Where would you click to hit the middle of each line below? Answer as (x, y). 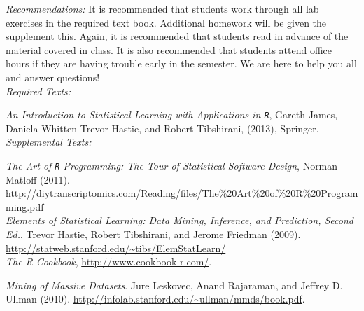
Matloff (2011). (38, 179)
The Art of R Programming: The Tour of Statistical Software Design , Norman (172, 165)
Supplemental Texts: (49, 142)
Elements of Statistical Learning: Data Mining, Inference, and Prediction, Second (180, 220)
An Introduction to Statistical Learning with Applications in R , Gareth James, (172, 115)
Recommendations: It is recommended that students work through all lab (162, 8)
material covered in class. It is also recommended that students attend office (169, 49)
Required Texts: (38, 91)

...

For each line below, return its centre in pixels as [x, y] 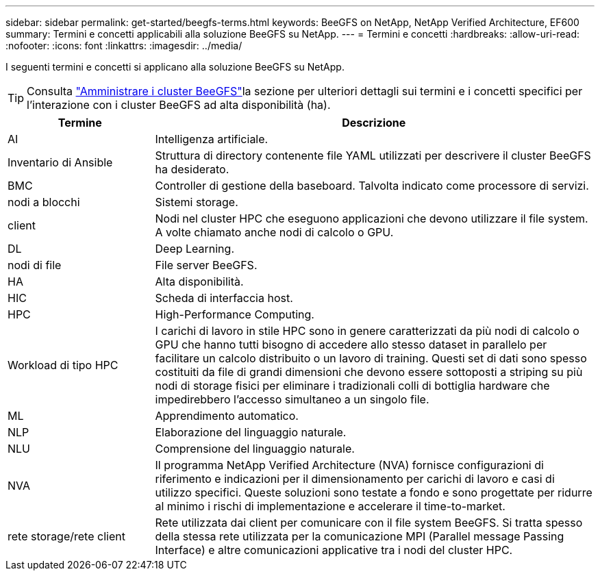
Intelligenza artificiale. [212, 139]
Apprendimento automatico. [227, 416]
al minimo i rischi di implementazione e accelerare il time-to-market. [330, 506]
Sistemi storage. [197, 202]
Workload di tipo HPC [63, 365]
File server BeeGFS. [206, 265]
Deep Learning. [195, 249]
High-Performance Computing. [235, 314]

---

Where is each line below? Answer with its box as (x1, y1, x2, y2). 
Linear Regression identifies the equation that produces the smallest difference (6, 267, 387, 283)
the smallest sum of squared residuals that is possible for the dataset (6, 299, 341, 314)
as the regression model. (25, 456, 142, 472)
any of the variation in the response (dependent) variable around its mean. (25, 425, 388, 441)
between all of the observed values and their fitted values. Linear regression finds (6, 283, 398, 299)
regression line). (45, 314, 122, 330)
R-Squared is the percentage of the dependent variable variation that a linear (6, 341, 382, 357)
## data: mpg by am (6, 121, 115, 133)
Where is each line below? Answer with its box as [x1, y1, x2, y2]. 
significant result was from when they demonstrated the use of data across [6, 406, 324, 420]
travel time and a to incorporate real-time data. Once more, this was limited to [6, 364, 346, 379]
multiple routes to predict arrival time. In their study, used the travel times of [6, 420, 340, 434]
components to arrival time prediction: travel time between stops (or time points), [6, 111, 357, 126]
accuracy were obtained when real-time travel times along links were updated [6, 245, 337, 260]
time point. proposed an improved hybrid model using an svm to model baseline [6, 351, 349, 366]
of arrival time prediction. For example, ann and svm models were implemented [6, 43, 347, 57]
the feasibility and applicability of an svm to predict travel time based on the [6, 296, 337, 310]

## What to do
Go through the records. Copy each line where "between" appears.

## Result for this exercise
between all of the observed values and their fitted values. Linear regression finds (6, 283, 398, 299)
components to arrival time prediction: travel time between stops (or time points), [6, 111, 357, 126]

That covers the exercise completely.